## [Action item]
All that is wanted is an exact copy of the lines below, starting at the one that contains "商钰坤（组长） 蒋博文 梁家宁 王道源 徐贤民 杨钰茹 (113, 2091)" and running to the end.

Recorded data:
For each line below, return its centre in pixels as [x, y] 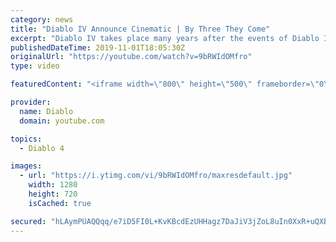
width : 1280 [53, 185]
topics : [26, 139]
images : [26, 166]
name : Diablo [46, 111]
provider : [31, 102]
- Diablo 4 [42, 148]
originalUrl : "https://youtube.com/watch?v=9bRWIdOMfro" [131, 57]
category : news [42, 19]
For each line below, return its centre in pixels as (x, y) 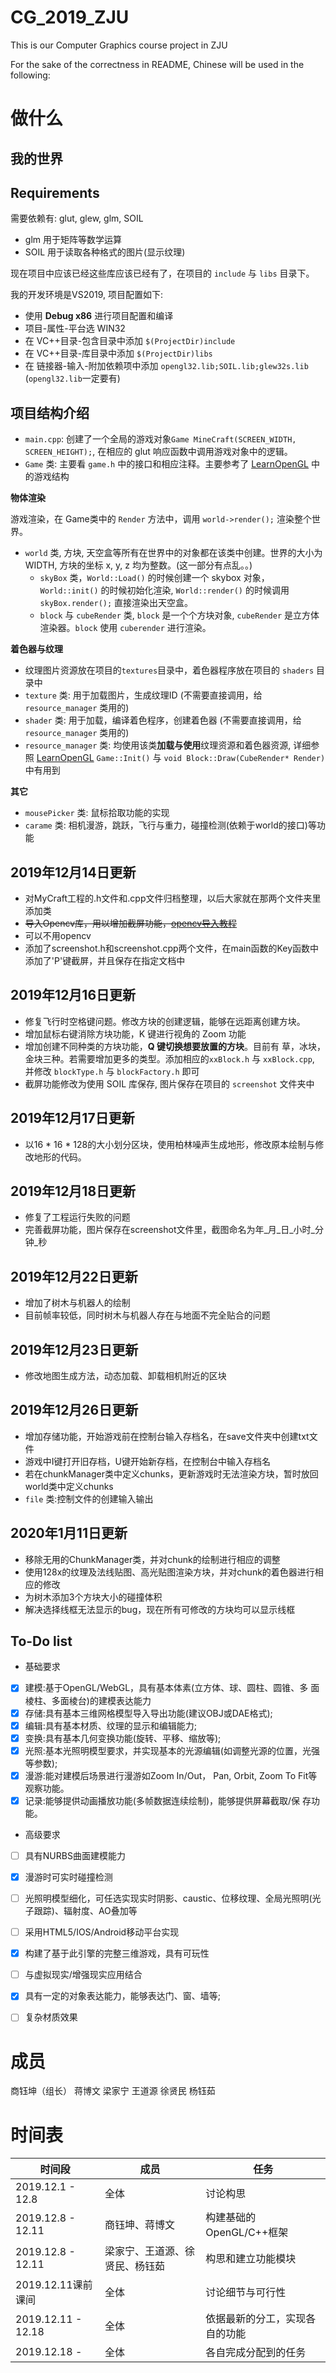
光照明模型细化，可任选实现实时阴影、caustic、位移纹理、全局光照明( (168, 1898)
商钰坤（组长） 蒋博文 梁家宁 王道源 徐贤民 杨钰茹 (113, 2091)
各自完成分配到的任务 (256, 2353)
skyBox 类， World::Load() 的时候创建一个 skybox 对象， (154, 578)
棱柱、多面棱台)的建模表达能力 (88, 1700)
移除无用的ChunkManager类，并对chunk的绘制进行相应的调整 (152, 1559)
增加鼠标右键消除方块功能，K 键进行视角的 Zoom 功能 (135, 1033)
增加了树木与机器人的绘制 (77, 1303)

## [Response]
商钰坤（组长） 蒋博文 梁家宁 王道源 徐贤民 杨钰茹 (113, 2091)
各自完成分配到的任务 (256, 2353)
skyBox 类， World::Load() 的时候创建一个 skybox 对象， (154, 578)
棱柱、多面棱台)的建模表达能力 (88, 1700)
移除无用的ChunkManager类，并对chunk的绘制进行相应的调整 (152, 1559)
增加鼠标右键消除方块功能，K 键进行视角的 Zoom 功能 (135, 1033)
增加了树木与机器人的绘制 (77, 1303)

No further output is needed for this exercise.